▸ TASK REQUIREMENTS
Go through the records and restate them word for word, omitting images.

Start of EXERCISE INPUTS

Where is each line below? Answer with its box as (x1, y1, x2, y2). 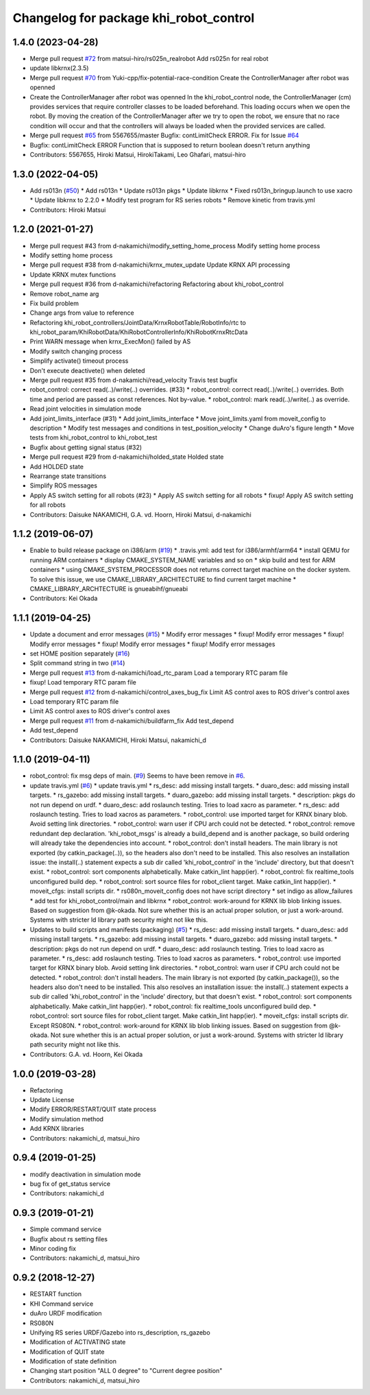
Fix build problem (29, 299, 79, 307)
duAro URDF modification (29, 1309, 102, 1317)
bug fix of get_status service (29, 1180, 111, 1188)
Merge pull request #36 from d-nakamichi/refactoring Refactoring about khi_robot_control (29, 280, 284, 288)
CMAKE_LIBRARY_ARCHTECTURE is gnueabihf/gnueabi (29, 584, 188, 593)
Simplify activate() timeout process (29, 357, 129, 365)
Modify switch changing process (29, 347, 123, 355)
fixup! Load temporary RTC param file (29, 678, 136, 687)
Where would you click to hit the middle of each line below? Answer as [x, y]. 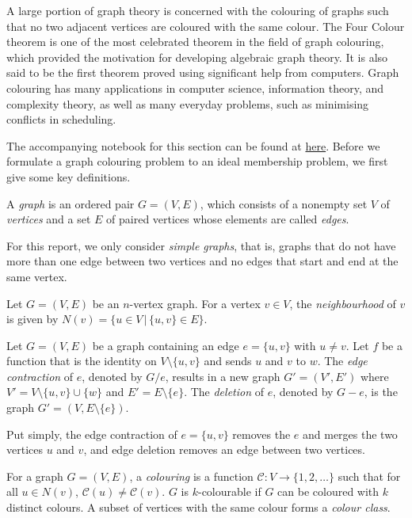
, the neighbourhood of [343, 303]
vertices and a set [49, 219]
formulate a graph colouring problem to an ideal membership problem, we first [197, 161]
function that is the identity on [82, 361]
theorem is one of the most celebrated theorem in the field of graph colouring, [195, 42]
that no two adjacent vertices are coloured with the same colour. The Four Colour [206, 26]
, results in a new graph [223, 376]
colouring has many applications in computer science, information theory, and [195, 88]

End of EXERCISE INPUTS

▸ EXERCISE OUTPUT
Where is each line below? Answer with its box as (x1, y1, x2, y2). 
Fix build problem (29, 299, 79, 307)
duAro URDF modification (29, 1309, 102, 1317)
bug fix of get_status service (29, 1180, 111, 1188)
Merge pull request #36 from d-nakamichi/refactoring Refactoring about khi_robot_control (29, 280, 284, 288)
CMAKE_LIBRARY_ARCHTECTURE is gnueabihf/gnueabi (29, 584, 188, 593)
Simplify activate() timeout process (29, 357, 129, 365)
Modify switch changing process (29, 347, 123, 355)
fixup! Load temporary RTC param file (29, 678, 136, 687)
Where would you click to hit the middle of each line below? Answer as [x, y]. 
, the neighbourhood of [343, 303]
vertices and a set [49, 219]
formulate a graph colouring problem to an ideal membership problem, we first [197, 161]
function that is the identity on [82, 361]
theorem is one of the most celebrated theorem in the field of graph colouring, [195, 42]
that no two adjacent vertices are coloured with the same colour. The Four Colour [206, 26]
, results in a new graph [223, 376]
colouring has many applications in computer science, information theory, and [195, 88]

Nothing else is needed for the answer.